Deputy fire chief to retire
Deputy Chief Jack Reall is retiring from the Columbus Fire Division effective Monday, a few months after an internal city investigative report alleged he participated in a payroll scheme that overpaid himself and others more than $440,000.
Reall, 52, has been involved in firefighting for more than 34 years and served nearly 30 years with the division since his hiring in December 1989. As deputy chief, he is paid more than $157,000 per year.
“I believe I made the community and Division better throughout my tenure,” Reall wrote in his retirement letter, which was submitted Tuesday.

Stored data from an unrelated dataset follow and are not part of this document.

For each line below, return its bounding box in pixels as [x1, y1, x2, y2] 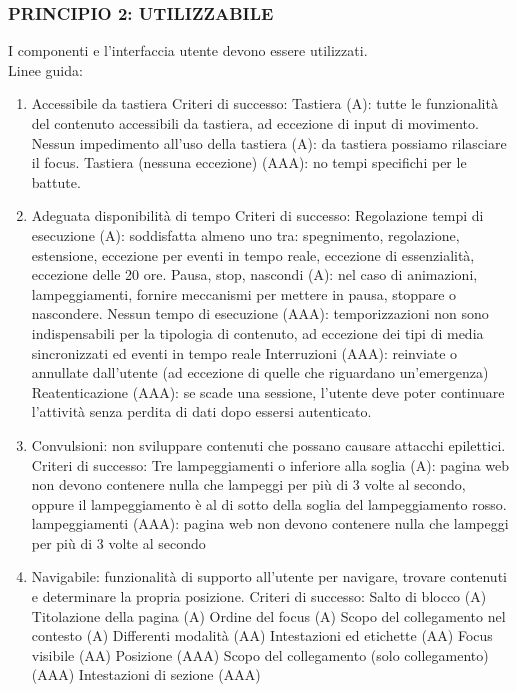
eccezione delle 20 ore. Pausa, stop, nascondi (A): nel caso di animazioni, [31, 264, 478, 285]
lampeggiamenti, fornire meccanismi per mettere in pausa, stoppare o [31, 283, 457, 304]
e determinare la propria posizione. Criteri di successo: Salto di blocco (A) [31, 586, 487, 607]
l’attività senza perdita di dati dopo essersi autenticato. [31, 401, 372, 422]
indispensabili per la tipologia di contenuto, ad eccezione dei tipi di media [31, 322, 484, 343]
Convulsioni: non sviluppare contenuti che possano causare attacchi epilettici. [31, 434, 506, 455]
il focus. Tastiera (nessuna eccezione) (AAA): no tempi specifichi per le [31, 152, 467, 173]
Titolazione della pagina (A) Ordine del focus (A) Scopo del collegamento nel [31, 605, 506, 626]
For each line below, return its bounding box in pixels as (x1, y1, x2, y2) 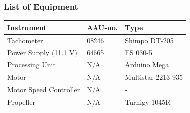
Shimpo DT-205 (125, 35, 174, 45)
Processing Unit (7, 59, 56, 70)
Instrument (7, 22, 47, 32)
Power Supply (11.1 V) (7, 47, 77, 57)
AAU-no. (87, 22, 118, 32)
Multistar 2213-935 (125, 72, 183, 82)
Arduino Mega (125, 59, 169, 70)
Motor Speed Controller (7, 84, 80, 94)
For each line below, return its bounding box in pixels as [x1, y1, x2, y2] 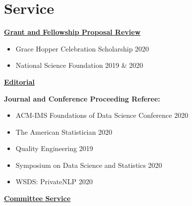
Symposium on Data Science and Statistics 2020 [15, 159, 162, 170]
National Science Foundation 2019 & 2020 [15, 60, 143, 70]
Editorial [4, 76, 35, 87]
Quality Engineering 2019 [15, 143, 93, 154]
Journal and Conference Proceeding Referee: [4, 93, 160, 103]
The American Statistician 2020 [15, 126, 112, 137]
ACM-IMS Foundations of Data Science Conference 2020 [15, 110, 189, 120]
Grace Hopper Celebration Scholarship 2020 [15, 43, 149, 53]
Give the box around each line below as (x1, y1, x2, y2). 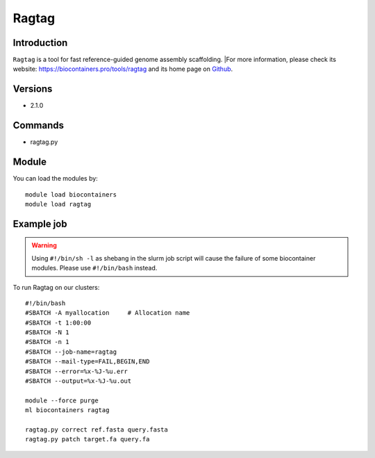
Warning (31, 241, 57, 250)
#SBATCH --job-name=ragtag (25, 347, 117, 356)
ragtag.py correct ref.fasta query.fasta (25, 426, 168, 434)
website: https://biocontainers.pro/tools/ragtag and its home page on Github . (12, 65, 233, 73)
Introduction (12, 37, 68, 49)
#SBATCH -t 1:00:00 (25, 318, 92, 327)
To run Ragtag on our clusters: (12, 283, 100, 291)
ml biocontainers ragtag (25, 407, 110, 414)
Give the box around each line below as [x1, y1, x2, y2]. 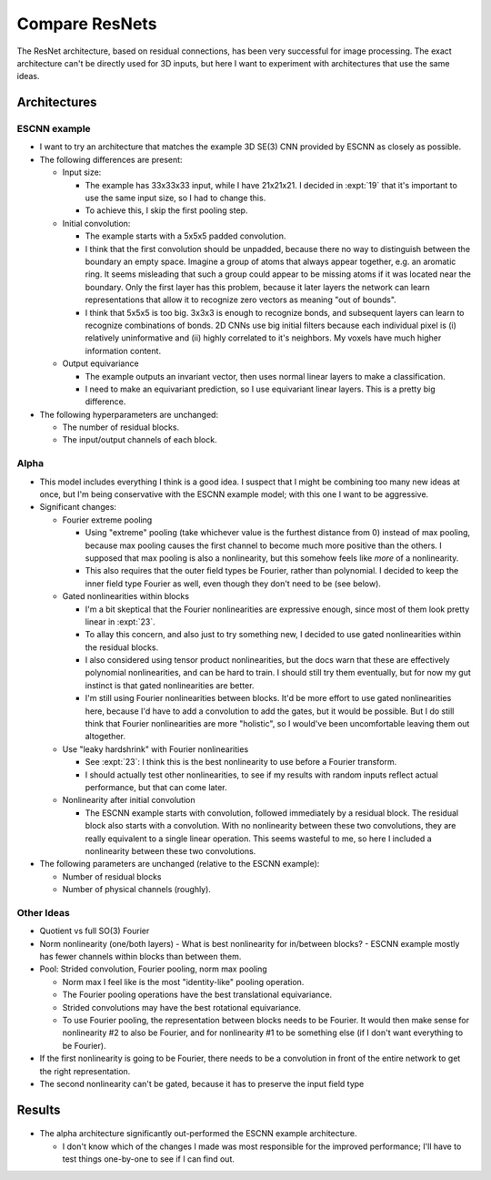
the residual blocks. [85, 642, 159, 653]
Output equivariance [62, 358, 140, 369]
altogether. [85, 731, 126, 742]
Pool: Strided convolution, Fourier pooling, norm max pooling [39, 963, 267, 974]
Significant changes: [39, 502, 117, 513]
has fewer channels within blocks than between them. [39, 951, 242, 962]
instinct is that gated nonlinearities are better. [85, 679, 255, 691]
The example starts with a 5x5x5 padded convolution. [85, 230, 286, 241]
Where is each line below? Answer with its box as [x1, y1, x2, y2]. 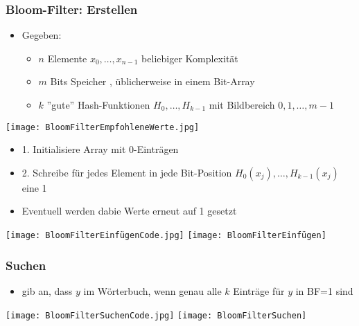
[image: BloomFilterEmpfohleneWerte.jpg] [6, 122, 200, 132]
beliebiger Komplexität [141, 51, 238, 65]
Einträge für [233, 283, 285, 298]
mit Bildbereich [209, 98, 275, 111]
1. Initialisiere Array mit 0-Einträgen [21, 142, 179, 156]
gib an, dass [21, 283, 73, 298]
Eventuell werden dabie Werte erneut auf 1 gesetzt [21, 203, 237, 218]
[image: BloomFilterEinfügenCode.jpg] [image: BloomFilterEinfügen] [6, 230, 326, 241]
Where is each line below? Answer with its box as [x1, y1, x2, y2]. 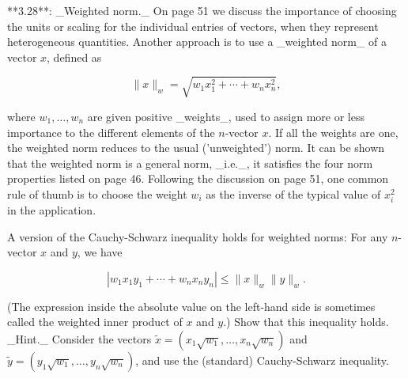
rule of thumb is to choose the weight [7, 185, 187, 202]
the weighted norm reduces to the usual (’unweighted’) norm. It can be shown [7, 139, 385, 156]
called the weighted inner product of [7, 313, 183, 330]
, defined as [47, 48, 102, 65]
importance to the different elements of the [7, 123, 215, 140]
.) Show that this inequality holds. [223, 313, 389, 330]
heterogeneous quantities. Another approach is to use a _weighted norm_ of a [7, 33, 387, 50]
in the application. [7, 202, 96, 218]
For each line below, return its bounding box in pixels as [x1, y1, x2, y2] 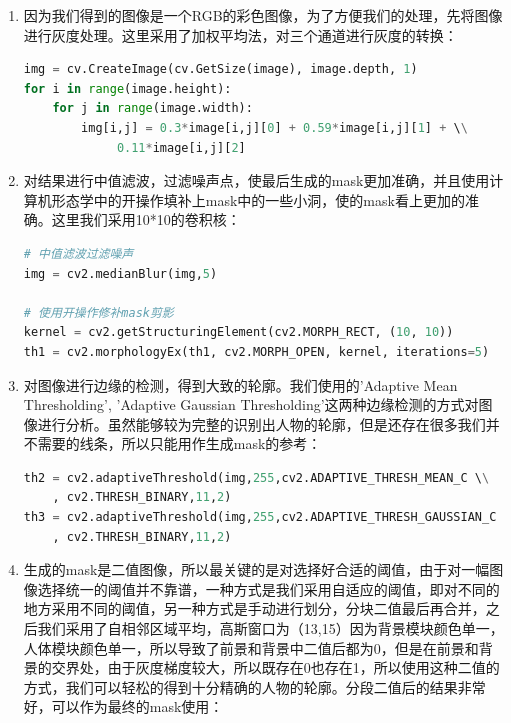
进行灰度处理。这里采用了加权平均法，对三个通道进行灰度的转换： [23, 24, 458, 45]
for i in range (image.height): [23, 81, 232, 96]
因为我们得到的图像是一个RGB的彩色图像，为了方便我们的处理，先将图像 [23, 5, 503, 25]
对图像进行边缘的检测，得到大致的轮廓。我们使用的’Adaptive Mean [23, 374, 458, 395]
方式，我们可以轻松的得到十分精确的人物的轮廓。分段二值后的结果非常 [23, 676, 486, 697]
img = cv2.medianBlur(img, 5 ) [23, 266, 218, 281]
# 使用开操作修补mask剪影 [23, 305, 174, 320]
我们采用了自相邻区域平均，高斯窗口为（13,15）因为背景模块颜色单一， [37, 618, 504, 639]
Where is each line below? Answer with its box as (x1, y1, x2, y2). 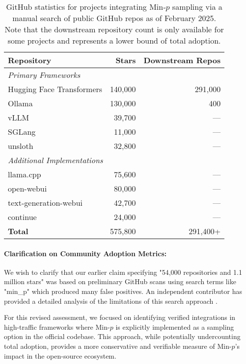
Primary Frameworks (8, 69, 81, 80)
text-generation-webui (8, 197, 83, 208)
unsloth (8, 140, 33, 151)
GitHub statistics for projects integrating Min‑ (6, 1, 166, 12)
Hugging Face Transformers (8, 83, 103, 95)
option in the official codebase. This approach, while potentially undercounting (4, 331, 241, 341)
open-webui (8, 183, 47, 194)
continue (8, 211, 37, 222)
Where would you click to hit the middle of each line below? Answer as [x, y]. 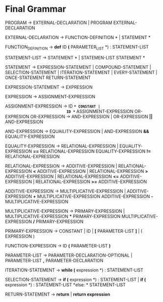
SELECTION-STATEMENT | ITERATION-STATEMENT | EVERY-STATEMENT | [81, 72]
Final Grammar [35, 9]
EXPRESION [17, 116]
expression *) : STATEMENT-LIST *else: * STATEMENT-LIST [65, 285]
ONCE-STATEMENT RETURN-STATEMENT [48, 78]
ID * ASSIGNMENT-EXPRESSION [100, 111]
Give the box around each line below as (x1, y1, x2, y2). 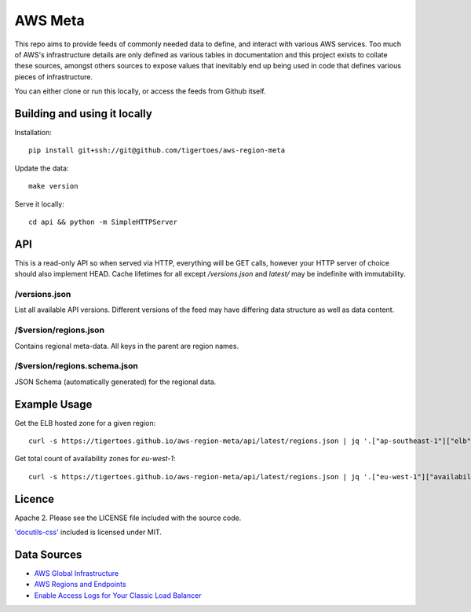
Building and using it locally (14, 107, 152, 120)
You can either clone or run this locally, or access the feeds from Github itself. (14, 86, 266, 96)
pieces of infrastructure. (14, 71, 93, 82)
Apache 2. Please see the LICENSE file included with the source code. (14, 513, 242, 522)
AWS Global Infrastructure (34, 568, 119, 577)
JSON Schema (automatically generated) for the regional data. (14, 377, 217, 387)
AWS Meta (14, 12, 86, 29)
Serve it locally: (14, 199, 64, 208)

A city report released in July raised serious questions about how Reall classified his time in the division’s computer Reall staffing system. Reall had marked himself on “company business vacancy,” which means an employee is unavailable for normal work responsibilities and has to be replaced by another employee, for hundreds of hours from 2016 to 2018. That caused the city’s costs to rise because it created a chain reaction among supervisors to perform Reall’s duties.
The report accused Reall of pretending to be on city work or training while he was getting paid by others and calculated that the amount of overpayment to supervisory fire division employees totaled up to $442,983.
The report recommended that Reall be fired and prosecuted or that the city seek recovery through a civil suit. That decision rests with Columbus City Attorney Zach Klein, who did not return a call Thursday night seeking comment.
Brad Koffel, Reall’s attorney, previously called the report “false and defamatory.”